E' ormai da qualche anno che mi adopero nel tentativo di praticare svariate forme di scrittura poetica eterodossa, le cui finalità più esplicite si risolvono nello stigmatizzare le potenzialità ludiche ed estetiche della parola in quanto significante.

Nelle ricognizioni che cerco di mettere in atto, negli spazi nebulosi del verso, mi riservo spesso di accordare al significante un primato sul significato: questo nella convinzione che proprio nell'articolazione di fonemi e grafemi - al di là del prodotto semantico delle loro combinazioni - risieda la possibilità di investire le strutture profonde del linguaggio.

In tal senso ho contratto un debito, forse inestinguibile, con alcune esperienze storiche quali la poesia metalogica, la poesia concreta e la poesia visiva.

A prescindere però dalle ascendenze culturali, ritengo che il coefficiente di contemporaneità di chi voglia tracciare oggi un percorso di ricerca poetica sia da reperire nella precisa consapevolezza della progressiva scomparsa della poesia come forma di espressione estetica autonoma.

Vorrei, altrimenti detto, che la registrazione della latitanza del cosiddetto "lettore di poesia" si accompagnasse alla deduzione dell'inattualità di una poesia che si pretenda autoreferenziale, quando sarebbe invece auspicabile, da parte di chi sceglie di scrivere poesia, un atteggiamento del tutto volto al confronto con altri linguaggi e moduli espressivi.
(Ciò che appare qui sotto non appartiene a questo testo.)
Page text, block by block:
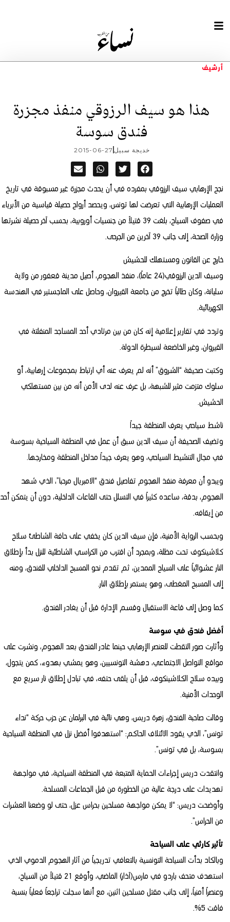
أرشيف
هذا هو سيف الرزوقي منفذ مجزرة
فندق سوسة
خديجة سبيل 2015-06-27
نجح الإرهابي سيف الرزوقي بمفرده في أن يحدث مجزرة غير مسبوقة في تاريخ
العمليات الإرهابية التي تعرضت لها تونس، ويحصد أرواح حصيلة قياسية من الأبرياء
في صفوف السياح، بلغت 39 قتيلاً من جنسيات أوروبية، بحسب آخر حصيلة نشرتها
وزارة الصحة، إلى جانب 39 آخرين من الجرحى.
خارج عن القانون ومستهلك للحشيش
وسيف الدين الرزوقي(24 عاماً)، منفذ الهجوم، أصيل مدينة قعفور من ولاية
سليانة، وكان طالباً تخرج من جامعة القيروان، وحاصل على الماجستير في الهندسة
الكهربائية.
وتردد في تقارير إعلامية إنه كان من بين مرتادي أحد المساجد المنفلتة في
القيروان، وغير الخاضعة لسيطرة الدولة.
وكتبت صحيفة “الشروق” أنه لم يعرف عنه أي ارتباط بمجموعات إرهابية، أو
سلوك متزمت مثير للشبهة، بل عرف عنه لدى الأمن أنه من بين مستهلكي
الحشيش.
ناشط سياحي يعرف المنطقة جيداً
وتضيف الصحيفة أن سيف الدين سبق أن عمل في المنطقة السياحية بسوسة
في مجال التنشيط السياحي، وهو يعرف جيداً مداخل المنطقة ومخارجها.
ويبدو أن معرفة منفذ الهجوم تفاصيل فندق “الامبريال مرحبا”، الذي شهد
الهجوم، بدقة، ساعده كثيراً في التسلل حتى القاعات الداخلية، دون أن يتمكن أحد
من إيقافه.
وبحسب الرواية الأمنية، فإن سيف الدين كان يخفي على حافة الشاطئ سلاح
كلاشينكوف تحت مظلة، وبمجرد أن اقترب من الكراسي الشاطئية للنزل بدأ بإطلاق
النار عشوائياً على السياح الممدين، ثم تقدم نحو المسبح الداخلي للفندق، ومنه
إلى المسبح المغطى، وهو يستمر بإطلاق النار.
كما وصل إلى قاعة الاستقبال وقسم الإدارة قبل أن يغادر الفندق.
أفضل فندق في سوسة
وأثارت صور التقطت للعنصر الإرهابي حينما غادر الفندق بعد الهجوم، ونشرت على
مواقع التواصل الاجتماعي، دهشة التونسيين، وهو يمشي بهدوء، كمن يتجول،
وبيده سلاح الكلاشينكوف، قبل أن يلقى حتفه، في تبادل إطلاق نار سريع مع
الوحدات الأمنية.
وقالت صاحبة الفندق، زهرة دريس، وهي نائبة في البرلمان عن حزب حركة “نداء
تونس”، الذي يقود الائتلاف الحاكم: “استهدفوا أفضل نزل في المنطقة السياحية
بسوسة، بل في تونس”.
وانتقدت دريس إجراءات الحماية المتبعة في المنطقة السياحية، في مواجهة
تهديدات على درجة عالية من الخطورة من قبل الجماعات المسلحة.
وأوضحت دريس: “لا يمكن مواجهة مسلحين بحراس عزل، حتى لو وضعنا العشرات
من الحراس”.
تأثير كارثي على السياحة
وبالكاد بدأت السياحة التونسية بالتعافي تدريجياً من آثار الهجوم الدموي الذي
استهدف متحف باردو في مارس(آذار) الماضي، وأوقع 21 قتيلاً من السياح،
وعنصراً أمنياً، إلى جانب مقتل مسلحين اثنين، مع أنها سجلت تراجعاً فعلياً بنسبة
فاقت 5%.

Tale prospettiva si dovrebbe intendere come strategia funzionale a proiettare il verso al di fuori dei limiti imposti dalla stampa su supporto cartaceo - la "Galassia Gutemberg" - che tuttavia rappresenta ancora, in tempi di archiviazione digitale globale, uno strumento di documentazione non trascurabile.

Lungi dal relegare la poesia ad una rassegnata posizione di subordine, si tratterebbe infine di cogliere in un ampio spettro di discipline (dall'installazione artistica all'elaborazione grafica, dalla composizione musicale alla performance parateatrale) sostegni necessari alla dilatazione e al potenziamento di quei valori fonosimbolici la cui produzione si rivela essere - a conti fatti - proprio di pertinenza specifica di quel linguaggio che vogliamo ostinatamente continuare a chiamare "poesia".